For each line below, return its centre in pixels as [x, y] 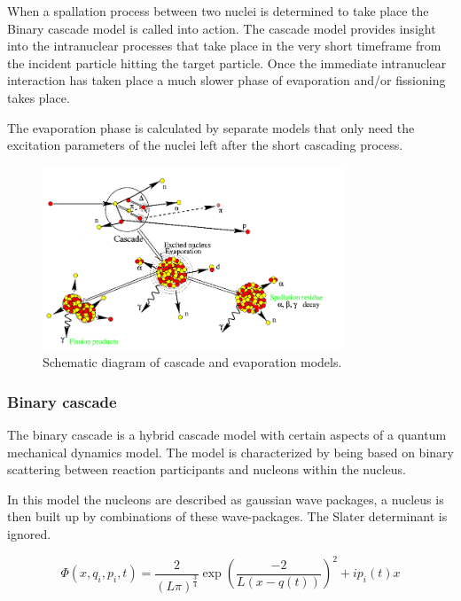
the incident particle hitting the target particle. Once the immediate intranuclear [227, 62]
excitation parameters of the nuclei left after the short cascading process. [205, 145]
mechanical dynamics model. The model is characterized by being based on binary [230, 452]
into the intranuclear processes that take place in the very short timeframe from [224, 46]
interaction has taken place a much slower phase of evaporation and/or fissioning [227, 80]
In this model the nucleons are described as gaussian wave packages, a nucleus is [226, 499]
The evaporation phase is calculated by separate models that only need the [211, 127]
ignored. [29, 533]

What you will do
Would you give the data above again word for word, minus the pictures?

Output for this exercise
For each line below, return its centre in pixels as [x, y] 
the incident particle hitting the target particle. Once the immediate intranuclear [227, 62]
excitation parameters of the nuclei left after the short cascading process. [205, 145]
mechanical dynamics model. The model is characterized by being based on binary [230, 452]
into the intranuclear processes that take place in the very short timeframe from [224, 46]
interaction has taken place a much slower phase of evaporation and/or fissioning [227, 80]
In this model the nucleons are described as gaussian wave packages, a nucleus is [226, 499]
The evaporation phase is calculated by separate models that only need the [211, 127]
ignored. [29, 533]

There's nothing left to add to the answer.